ABOUT THIS EXERCISE:
In the records below, begin at the line that has "This CDI 2.0" and stop after the line that has "You can browse"; quote those lines verbatim and nothing more.

TASK INPUT:

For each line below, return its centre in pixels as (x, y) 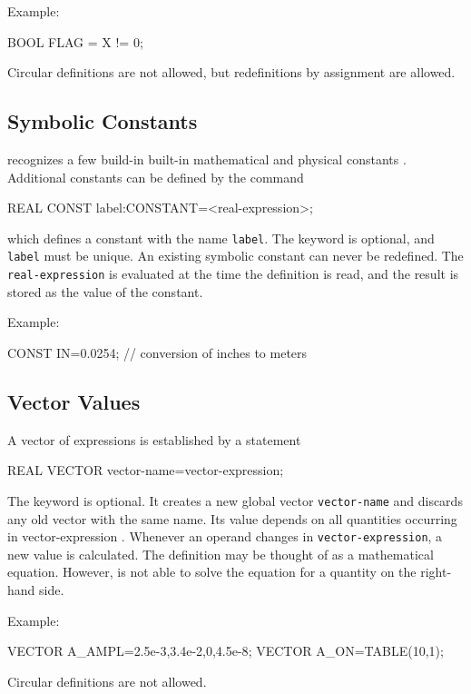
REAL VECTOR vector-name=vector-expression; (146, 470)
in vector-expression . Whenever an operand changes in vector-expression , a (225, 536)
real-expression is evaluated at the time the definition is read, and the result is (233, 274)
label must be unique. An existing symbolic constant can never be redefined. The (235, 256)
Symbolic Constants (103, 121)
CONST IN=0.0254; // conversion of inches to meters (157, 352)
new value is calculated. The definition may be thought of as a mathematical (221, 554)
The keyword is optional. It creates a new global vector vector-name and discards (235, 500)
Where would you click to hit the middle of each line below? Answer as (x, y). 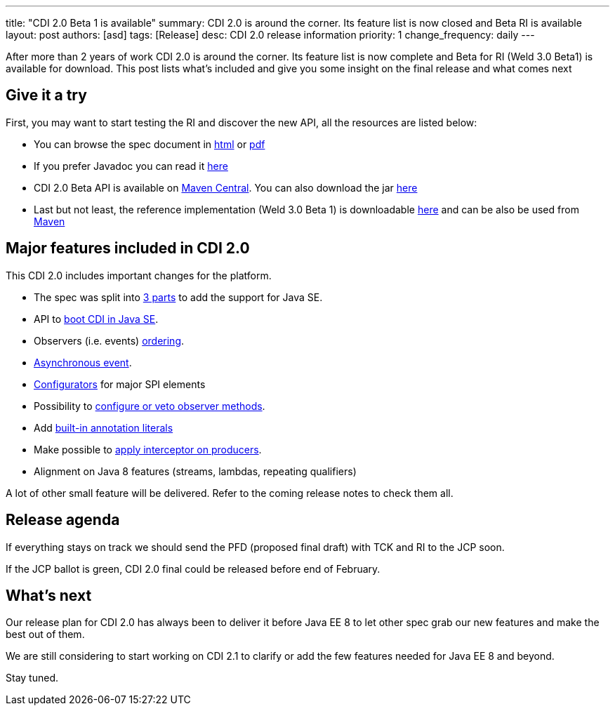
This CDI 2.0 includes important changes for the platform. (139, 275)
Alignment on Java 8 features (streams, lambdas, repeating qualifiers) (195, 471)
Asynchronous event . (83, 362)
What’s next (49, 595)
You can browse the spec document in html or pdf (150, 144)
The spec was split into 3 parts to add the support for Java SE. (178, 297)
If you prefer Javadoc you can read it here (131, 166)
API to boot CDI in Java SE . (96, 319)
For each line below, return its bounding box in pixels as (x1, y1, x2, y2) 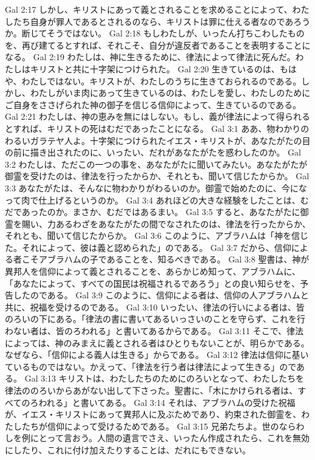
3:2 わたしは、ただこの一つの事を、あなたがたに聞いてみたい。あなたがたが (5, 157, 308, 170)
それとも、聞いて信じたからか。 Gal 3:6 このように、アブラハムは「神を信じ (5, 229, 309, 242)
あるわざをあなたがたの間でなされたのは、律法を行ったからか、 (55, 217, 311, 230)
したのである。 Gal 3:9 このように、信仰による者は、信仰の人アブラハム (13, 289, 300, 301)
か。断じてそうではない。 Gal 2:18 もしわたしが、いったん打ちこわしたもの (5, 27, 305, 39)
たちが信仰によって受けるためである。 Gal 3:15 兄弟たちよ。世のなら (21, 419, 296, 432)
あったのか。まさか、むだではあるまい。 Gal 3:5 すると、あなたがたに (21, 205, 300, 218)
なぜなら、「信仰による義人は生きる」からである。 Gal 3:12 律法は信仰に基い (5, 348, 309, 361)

COMPLETED TASK:
This CDI 2.0 includes important changes for the platform. (139, 275)
Alignment on Java 8 features (streams, lambdas, repeating qualifiers) (195, 471)
Asynchronous event . (83, 362)
What’s next (49, 595)
You can browse the spec document in html or pdf (150, 144)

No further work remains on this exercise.